Task data START
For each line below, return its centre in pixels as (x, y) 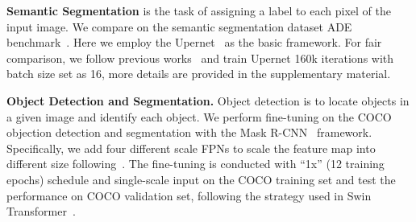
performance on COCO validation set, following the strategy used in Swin (189, 195)
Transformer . (41, 211)
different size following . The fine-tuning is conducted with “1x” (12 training (196, 164)
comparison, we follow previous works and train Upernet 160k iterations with (200, 58)
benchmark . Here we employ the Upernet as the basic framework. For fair (194, 42)
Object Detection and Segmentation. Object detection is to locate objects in (208, 100)
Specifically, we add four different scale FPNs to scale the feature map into (191, 148)
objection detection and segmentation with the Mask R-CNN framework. (189, 132)
Task data END
• Task details:
Exact copies of all the entries are needed; output them without the pictures.

• Result of this exercise:
For each line below, return its centre in pixels as (x, y) 
performance on COCO validation set, following the strategy used in Swin (189, 195)
Transformer . (41, 211)
different size following . The fine-tuning is conducted with “1x” (12 training (196, 164)
comparison, we follow previous works and train Upernet 160k iterations with (200, 58)
benchmark . Here we employ the Upernet as the basic framework. For fair (194, 42)
Object Detection and Segmentation. Object detection is to locate objects in (208, 100)
Specifically, we add four different scale FPNs to scale the feature map into (191, 148)
objection detection and segmentation with the Mask R-CNN framework. (189, 132)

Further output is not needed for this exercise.